• TASK DESCRIPTION
Return exactly the final stretch of the records below, opening with the line that contains "primera, segunda y" and closing with the last line.

-- DATA TO USE follows --

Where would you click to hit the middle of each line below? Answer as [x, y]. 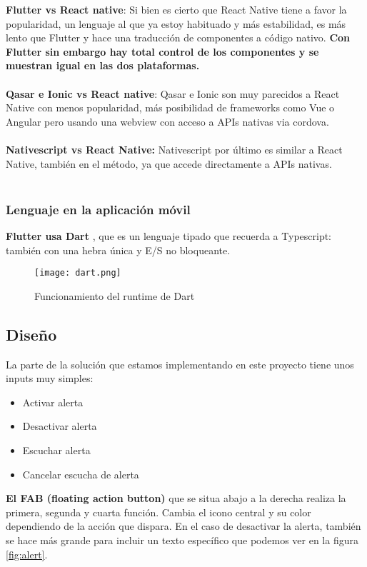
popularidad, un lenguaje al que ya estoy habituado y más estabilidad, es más [176, 23]
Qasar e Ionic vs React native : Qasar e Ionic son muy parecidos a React [173, 93]
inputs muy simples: [50, 378]
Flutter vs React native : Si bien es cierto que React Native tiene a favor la [176, 9]
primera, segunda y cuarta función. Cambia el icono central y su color [159, 512]
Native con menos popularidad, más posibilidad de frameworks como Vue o [170, 107]
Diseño [31, 334]
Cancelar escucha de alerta [81, 474]

-- DATA TO USE concluded --

• WRITTEN RESPONSE
primera, segunda y cuarta función. Cambia el icono central y su color [159, 512]
Native con menos popularidad, más posibilidad de frameworks como Vue o [170, 107]
Diseño [31, 334]
Cancelar escucha de alerta [81, 474]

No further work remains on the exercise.